As a method of its implementation and ratification, meetings conducted by the Open-ended Working Group (OEWG) are organized to bring together UN members and collected data sets from scientists as a method to strengthen the effects of the Montreal protocol. Starting from the 3rd of July going until the 7th of the same week, the 45th meeting of the Open-ended Working Group of the Parties to the Montreal Protocol (OEWG45) converged in Bangkok, Thailand. Some topics of interest discussed during this multiple day workshop included an ozone assessment depletion model, funding requirements for replenishing the Multilateral Fund (MLF) for the upcoming years 2024-2026, and atmospheric monitoring of global and regional substances under control of the Montreal protocol. OEWG meets to answer questions and concerns and create a unified response to newly collected data. The Meeting of the Parties to the Montreal Protocol on Substances that Deplete the Ozone Layer (MOP) will meet later this year to vote on any additions made to the Kigali Amendment and Montreal Protocol, as OEWG will lay its foundations for new decisions. On each day of OEWG45, 2 plenary sessions were held.
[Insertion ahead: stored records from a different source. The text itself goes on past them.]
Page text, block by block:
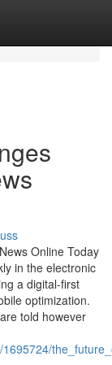
Online Today
in the electronic
a digital-first
optimization.
told however
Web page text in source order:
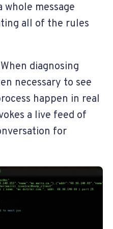
message
all of the rules
diagnosing
necessary to see
happen in real
a live feed of
for
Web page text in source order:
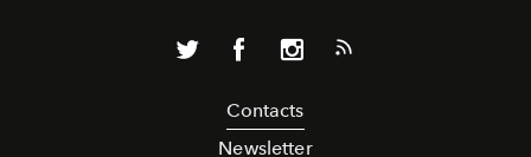
Contacts
Newsletter
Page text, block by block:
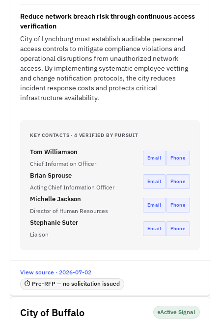
Reduce network breach risk through continuous access
verification
City of Lynchburg must establish auditable personnel
access controls to mitigate compliance violations and
operational disruptions from unauthorized network
access. By implementing systematic employee vetting
and change notification protocols, the city reduces
incident response costs and protects critical
infrastructure availability.
KEY CONTACTS · 4 VERIFIED BY PURSUIT
Tom Williamson
Chief Information Officer
Email Phone
Brian Sprouse
Acting Chief Information Officer
Email Phone
Michelle Jackson
Director of Human Resources
Email Phone
Stephanie Suter
Liaison
Email Phone
View source · 2026-07-02
⏱ Pre-RFP — no solicitation issued
City of Buffalo Active Signal
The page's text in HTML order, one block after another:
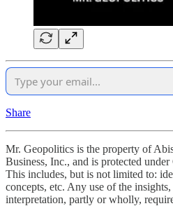
Share
Mr. Geopolitics is the property of
Business, Inc., and is protected
This includes, but is not limited to:
concepts, etc. Any use of the
interpretation, partly or wholly,

The first plenary session conducted was the 2022 World Meteorological Organization (WMO) and the United Nations Environment Programme (UNEP) scientific assessment of ozone depletion and its highlights. Several key findings were established in the assessment, such as the total emissions of ODS continue to decrease in the environment outside of isolated incidents that could possibly be explained by feedstock leaks or chemical reaction by-products. Atmospheric chlorine (11% decrease of total ODS variation from 1993-2020) and bromine (15% decrease from 1999-2020) levels also continue to recede. Chlorine in the atmosphere can destabilize the bonds between oxygen atoms in an ozone molecule and cause further destruction of the ozone layer, which means a decreased chlorine output will help stabilize the ozone layer. Further findings also showed that implementation of the Kigali Amendment greatly diminished growing emissions from HFCs and prevention of nearly half a degree of warming by 2100 is entirely plausible. CFC-11 emissions worldwide have also been on the decline based on information collected by the National Oceanic and Atmospheric Administration (NOAA) and the Advanced Global Atmospheric Gases Experiment (AGAGE) after 2018. Previously collected CFC-11 emission data had shown a marked increase after the cessation of its production, which could possibly be accounted for by unexpected emissions.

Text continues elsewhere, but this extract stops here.